KC: Well, you’re not the first transgender woman I’ve interviewed in this series. I’m happy to see more transgender people in cybersecurity.
LB: I actually applied to the place I’m working at now because a good friend of mine, who’s also trans, worked there. It was an incredible privilege to go from this extremely homogenous environment to getting to work professionally in information security with another queer trans woman.
KC: Is there anything you miss about your pen testing days?
LB: I do miss the “let’s be evil” feeling, sometimes and the interaction with external clients from all kinds of different industries. My job now has maybe a little less variety, but I get to stick with projects longer, and being an investigator definitely makes up for not getting to pretend to be a criminal anymore!
KC: I have spoken to Defensive Security Handbook authors Ian Brotherston and Amanda Berlin, who believe that defensive security is underrated in our field. Do you agree?

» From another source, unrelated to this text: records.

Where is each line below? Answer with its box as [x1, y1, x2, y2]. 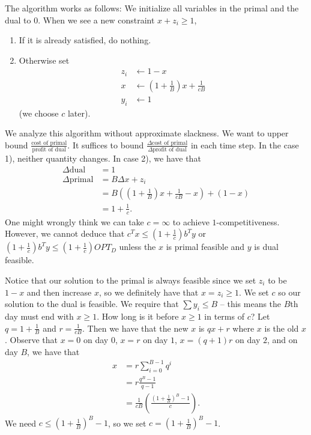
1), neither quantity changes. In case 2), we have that [5, 152, 201, 165]
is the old [264, 321, 299, 334]
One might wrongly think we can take [5, 215, 144, 228]
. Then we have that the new [82, 321, 189, 334]
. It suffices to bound [67, 138, 144, 151]
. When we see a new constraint [38, 13, 155, 26]
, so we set [107, 416, 146, 429]
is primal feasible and [166, 240, 245, 253]
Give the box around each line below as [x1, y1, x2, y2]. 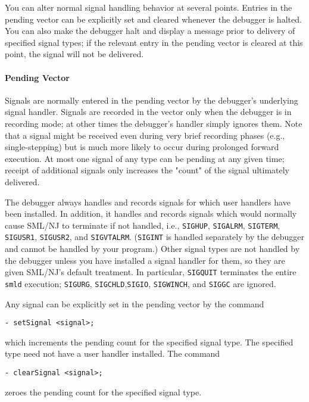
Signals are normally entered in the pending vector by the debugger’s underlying [5, 94, 298, 106]
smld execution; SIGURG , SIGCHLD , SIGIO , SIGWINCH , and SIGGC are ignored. [5, 277, 276, 289]
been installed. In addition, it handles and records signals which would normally [5, 207, 297, 220]
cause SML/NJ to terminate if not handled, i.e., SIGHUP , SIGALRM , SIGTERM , [5, 219, 280, 231]
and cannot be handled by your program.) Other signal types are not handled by [5, 242, 300, 255]
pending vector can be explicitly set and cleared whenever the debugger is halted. [5, 13, 302, 25]
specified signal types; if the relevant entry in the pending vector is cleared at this [5, 36, 303, 48]
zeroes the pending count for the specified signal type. [5, 385, 202, 398]
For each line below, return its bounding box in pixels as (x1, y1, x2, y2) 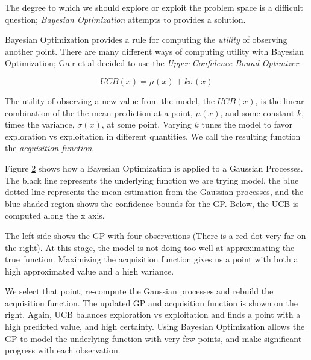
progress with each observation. (5, 344, 121, 356)
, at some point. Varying (101, 118, 192, 131)
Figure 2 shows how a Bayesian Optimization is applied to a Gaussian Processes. (5, 161, 303, 174)
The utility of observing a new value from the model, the (5, 94, 215, 107)
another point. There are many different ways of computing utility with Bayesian (5, 45, 304, 57)
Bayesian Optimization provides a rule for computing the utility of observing (5, 33, 287, 46)
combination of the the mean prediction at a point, (5, 106, 193, 119)
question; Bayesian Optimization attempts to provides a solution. (5, 13, 246, 25)
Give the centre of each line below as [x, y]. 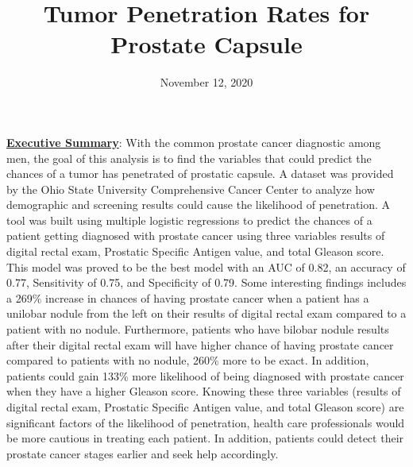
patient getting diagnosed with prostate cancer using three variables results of [196, 235]
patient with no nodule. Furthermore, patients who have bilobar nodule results [198, 329]
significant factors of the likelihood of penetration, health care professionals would [206, 422]
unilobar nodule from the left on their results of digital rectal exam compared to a [206, 313]
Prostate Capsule [206, 44]
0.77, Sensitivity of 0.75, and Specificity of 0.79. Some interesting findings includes [206, 282]
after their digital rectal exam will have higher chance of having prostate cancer [200, 344]
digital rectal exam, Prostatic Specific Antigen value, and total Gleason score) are [205, 407]
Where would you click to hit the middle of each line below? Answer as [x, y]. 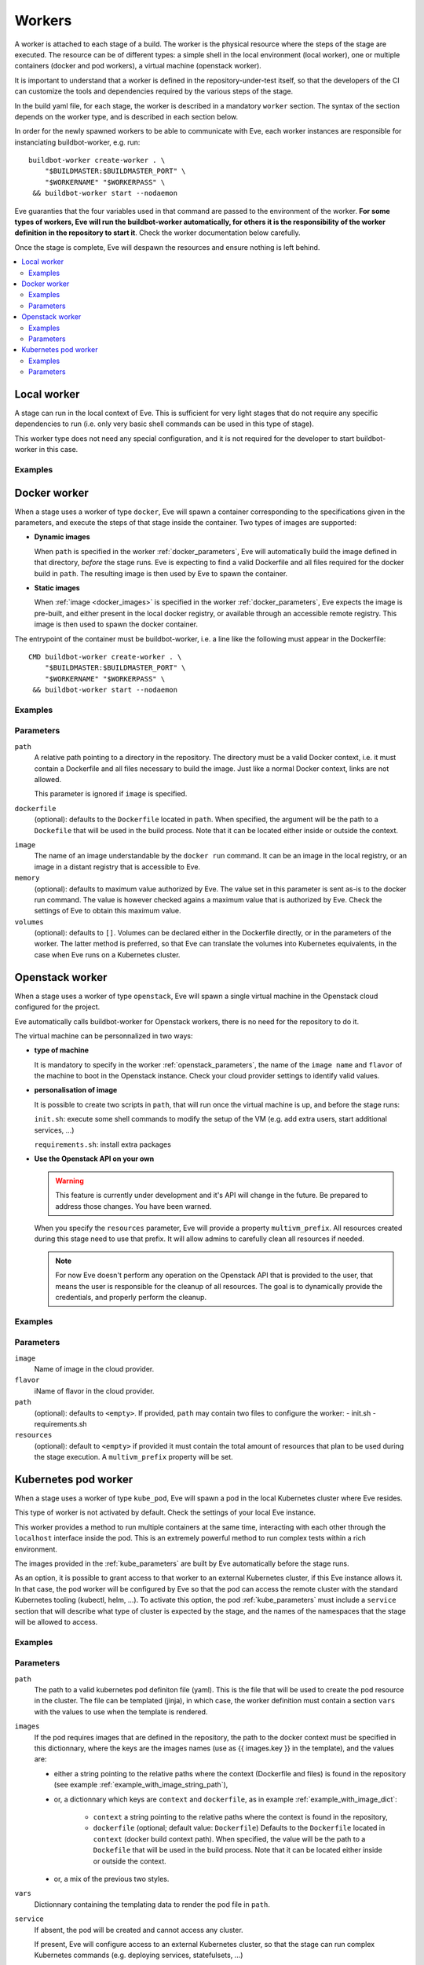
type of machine [62, 1050]
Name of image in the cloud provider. [94, 1369]
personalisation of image [76, 1090]
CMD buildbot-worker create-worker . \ [105, 657]
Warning [69, 1181]
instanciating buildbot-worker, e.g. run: [77, 142]
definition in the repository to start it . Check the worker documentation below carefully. [157, 233]
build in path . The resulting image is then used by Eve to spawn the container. [161, 573]
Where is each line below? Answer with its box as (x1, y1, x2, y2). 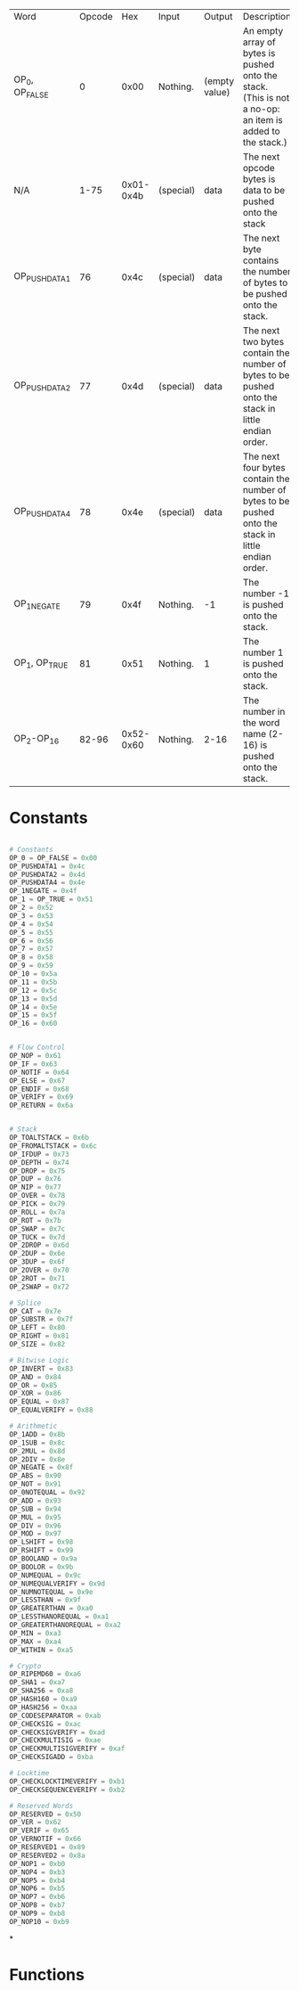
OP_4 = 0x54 (9, 920, 53, 929)
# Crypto (9, 1661, 42, 1670)
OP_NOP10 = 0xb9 (9, 1917, 69, 1926)
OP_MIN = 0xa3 (9, 1628, 62, 1638)
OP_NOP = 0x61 (9, 1052, 62, 1061)
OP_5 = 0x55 (9, 928, 53, 937)
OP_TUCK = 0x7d (9, 1232, 66, 1241)
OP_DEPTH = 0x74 (9, 1158, 69, 1167)
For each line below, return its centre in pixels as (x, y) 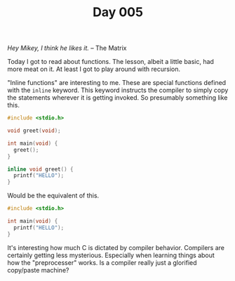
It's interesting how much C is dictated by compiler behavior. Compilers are (116, 247)
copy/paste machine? (38, 270)
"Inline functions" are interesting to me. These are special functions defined (117, 83)
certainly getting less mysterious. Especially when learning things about (111, 255)
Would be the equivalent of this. (53, 196)
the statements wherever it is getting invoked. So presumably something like (117, 98)
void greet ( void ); (34, 131)
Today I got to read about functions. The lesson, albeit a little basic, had (110, 62)
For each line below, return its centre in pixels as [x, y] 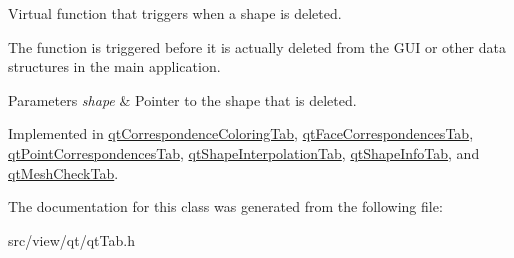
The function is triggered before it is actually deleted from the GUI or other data [257, 46]
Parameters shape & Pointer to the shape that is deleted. [182, 99]
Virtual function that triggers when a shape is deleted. [175, 13]
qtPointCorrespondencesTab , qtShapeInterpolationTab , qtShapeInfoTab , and [244, 152]
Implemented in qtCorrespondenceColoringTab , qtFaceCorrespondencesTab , [241, 133]
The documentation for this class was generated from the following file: [225, 206]
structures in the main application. [114, 66]
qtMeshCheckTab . [63, 172]
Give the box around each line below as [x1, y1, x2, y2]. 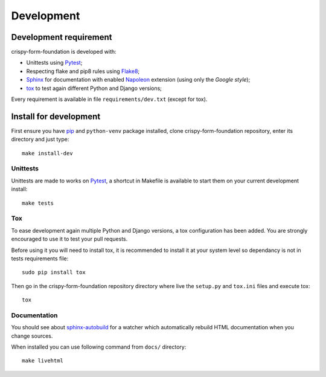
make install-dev [22, 150, 73, 156]
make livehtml [22, 357, 63, 364]
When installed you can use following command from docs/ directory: [11, 343, 187, 350]
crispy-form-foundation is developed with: [11, 48, 117, 56]
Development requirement [11, 32, 112, 42]
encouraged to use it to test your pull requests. [11, 236, 128, 243]
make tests [22, 199, 54, 207]
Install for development [11, 111, 101, 121]
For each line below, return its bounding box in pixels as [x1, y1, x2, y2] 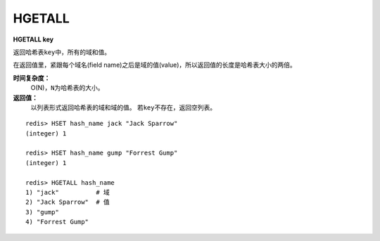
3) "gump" [25, 208, 59, 216]
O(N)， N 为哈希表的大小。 [30, 84, 104, 92]
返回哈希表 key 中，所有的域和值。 [13, 48, 111, 56]
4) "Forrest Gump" [25, 218, 89, 226]
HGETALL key [13, 35, 54, 44]
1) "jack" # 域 [25, 188, 110, 197]
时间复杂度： [13, 74, 51, 82]
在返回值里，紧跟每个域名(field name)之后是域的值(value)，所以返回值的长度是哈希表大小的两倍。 [13, 60, 297, 70]
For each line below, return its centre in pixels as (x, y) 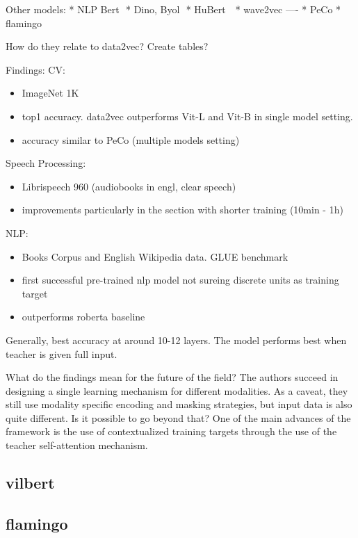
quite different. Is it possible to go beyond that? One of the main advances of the (178, 417)
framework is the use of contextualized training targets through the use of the (171, 431)
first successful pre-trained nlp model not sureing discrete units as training (180, 280)
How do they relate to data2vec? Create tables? (107, 46)
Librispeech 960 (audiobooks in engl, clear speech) (129, 186)
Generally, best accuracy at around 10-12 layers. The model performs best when (176, 340)
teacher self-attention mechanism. (77, 445)
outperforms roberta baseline (83, 317)
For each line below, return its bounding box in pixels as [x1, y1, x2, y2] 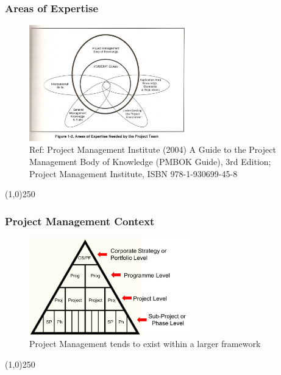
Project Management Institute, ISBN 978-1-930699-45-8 [29, 167, 238, 180]
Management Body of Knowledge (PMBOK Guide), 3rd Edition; [29, 155, 271, 168]
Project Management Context [5, 213, 155, 228]
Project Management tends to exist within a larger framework [29, 337, 261, 350]
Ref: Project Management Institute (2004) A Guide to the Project [29, 143, 276, 156]
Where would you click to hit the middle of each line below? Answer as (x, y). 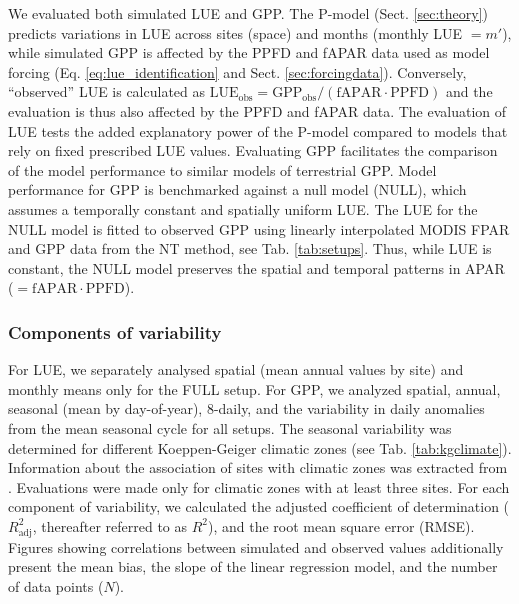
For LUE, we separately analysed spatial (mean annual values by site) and (236, 369)
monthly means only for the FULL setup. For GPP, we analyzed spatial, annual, (254, 388)
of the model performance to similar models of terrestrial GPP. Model (222, 169)
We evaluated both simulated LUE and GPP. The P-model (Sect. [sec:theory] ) (248, 13)
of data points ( (56, 585)
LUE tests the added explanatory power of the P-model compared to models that (258, 130)
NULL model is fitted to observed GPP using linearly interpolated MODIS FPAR (259, 228)
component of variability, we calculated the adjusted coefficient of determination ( (259, 506)
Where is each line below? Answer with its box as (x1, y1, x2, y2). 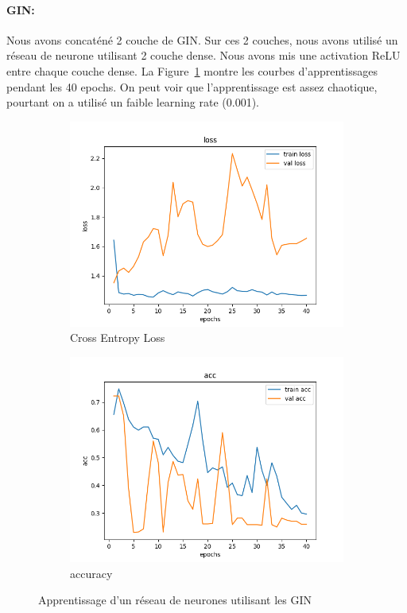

LB: I think that offensive security gets a lot of the glamor, but penetration testing is really only a small piece of what keeps users safe. Blue team folks definitely don’t get nearly enough credit or support; offensive security people need to only find one problem, but defensive security practitioners can’t make a single mistake.
KC: Do you think a lot of organizations overlook defensive security?
LB: In my experience, a lot of organizations tend to maybe focus on the wrong things: or rather, they optimize for meeting regulatory requirements. Rules say they need a firewall and quarterly penetration tests, so they buy a firewall and contract the tests out. Security should be baked in everywhere; into the software development lifecycle, the monitoring and maintenance of the corporate network, training of new employees and continuous training of your existing staff and even how the organization interacts with suppliers. The line between ‘defensive information security’ and ‘physical security’ gets fuzzy, and I don’t know if many organizations prioritize either at sufficiently many levels of the stack.
KC: I’ve learned a lot from you. Do you have anything else you’d like to add before we go, Liz?
LB: I think it might be worth mentioning that machine learning is increasingly something people are exploring in both the defensive and offensive information security space, and in order to both defend against robot hackers and defeat Skynet, or build either, it helps to have that blended blue and red team exposure. Otherwise, thank you so much for your work here boosting not-male voices!